A recent U-Report Viet Nam’s poll showed that 90 per cent of over 2,600 Vietnamese young respondents confirmed air pollution had been affecting their lives to a certain or large extent. Around 54 per cent reported frequently experiencing breathing difficulties and other health issues due to air pollution. And 21 per cent admitted air pollution had caused them to do less outdoors activities and exercise.

“Most parents are conscious of the children’s health and air pollution issues that the school is facing,” said school head teacher Tung of Trang Nguyen preschool. “They raised their concern but have the understanding that the school alone might not be able to alter the course.”

Fence off harms with community strengths

“The knowledge related to risks associated with air pollution and how to protect school children from air pollution impacts have not yet included in our educational content.

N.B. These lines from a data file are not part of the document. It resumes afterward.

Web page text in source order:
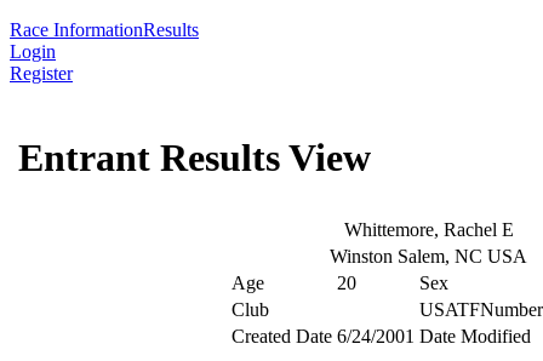
Race InformationResults
Login
Register
Entrant Results View
Whittemore, Rachel E
Winston Salem, NC USA
Age
20
Sex
Club
USATFNumber
Created Date 6/24/2001 Date Modified
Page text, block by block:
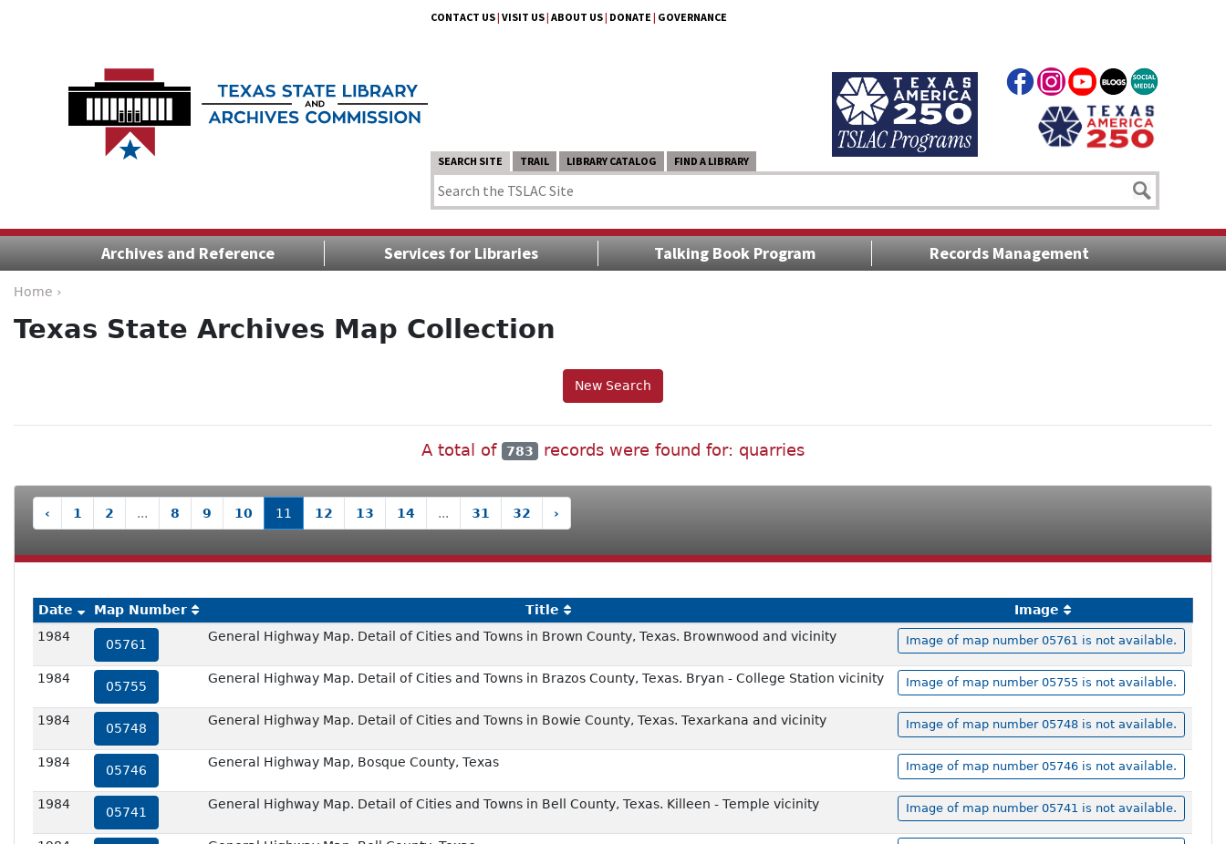
CONTACT US| VISIT US| ABOUT US| DONATE | GOVERNANCE
SEARCH SITE TRAIL LIBRARY CATALOG FIND A LIBRARY
Archives and Reference Services for Libraries Talking Book Program Records Management
Home ›
Texas State Archives Map Collection
New Search
A total of 783 records were found for: quarries
‹ 1 2 ... 8 9 10 11 12 13 14 ... 31 32 ›
Date Map Number Title
Image
1984
05761
General Highway Map. Detail of Cities and Towns in Brown County, Texas. Brownwood and vicinity Image of map number 05761 is not available.
1984
05755
General Highway Map. Detail of Cities and Towns in Brazos County, Texas. Bryan - College Station vicinity Image of map number 05755 is not available.
1984
05748
General Highway Map. Detail of Cities and Towns in Bowie County, Texas. Texarkana and vicinity Image of map number 05748 is not available.
1984
05746
General Highway Map, Bosque County, Texas Image of map number 05746 is not available.
1984
05741
General Highway Map. Detail of Cities and Towns in Bell County, Texas. Killeen - Temple vicinity Image of map number 05741 is not available.
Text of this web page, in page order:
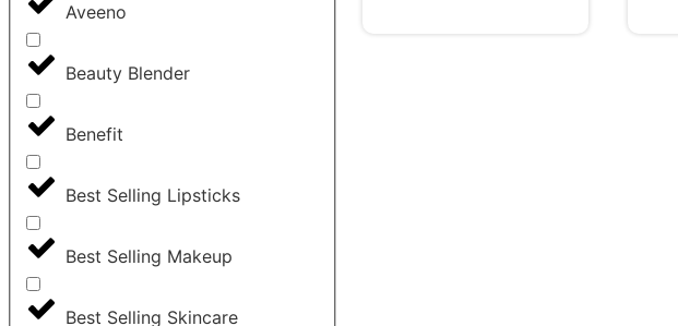
Aveeno
Beauty Blender
Benefit
Best Selling Lipsticks
Best Selling Makeup
Best Selling Skincare

This is an emerging area that requires our attention and action,” said she.

“UNICEF’s trainings are essential for us both managers and teachers.” said Tung. “When everybody is brought on board – education policy makers, school managers, teachers, parents and children themselves – we build a community of knowledge and protection.”          

“It’s important that parents are also taking part in prevention and protection. Simple daily actions such as refraining from burning rubbish at home or wearing masks for children at critical times when air quality is bad would definitely help.”

“Parents listen to their children’s learning from school and that’s a good way to educate.” “The children themselves will be the changing agents for the future.” “Kids often place their sincere trust on what teachers tell them.”

“For the educational sector, a cross system rights-based approach is indispensable in the context of Viet Nam’s overall strategy in addressing air quality. Investment in development of educational framework, supplies of air purifiers to preschools as well as capacity building for school managers and teachers nudge the system timely and necessarily,” said Le Anh Lan, UNICEF Viet Nam Education Specialist.

“With this partnership, UNICEF strives to be among the first to advocate for better air quality for children in the country.”

“And this is just the beginning.”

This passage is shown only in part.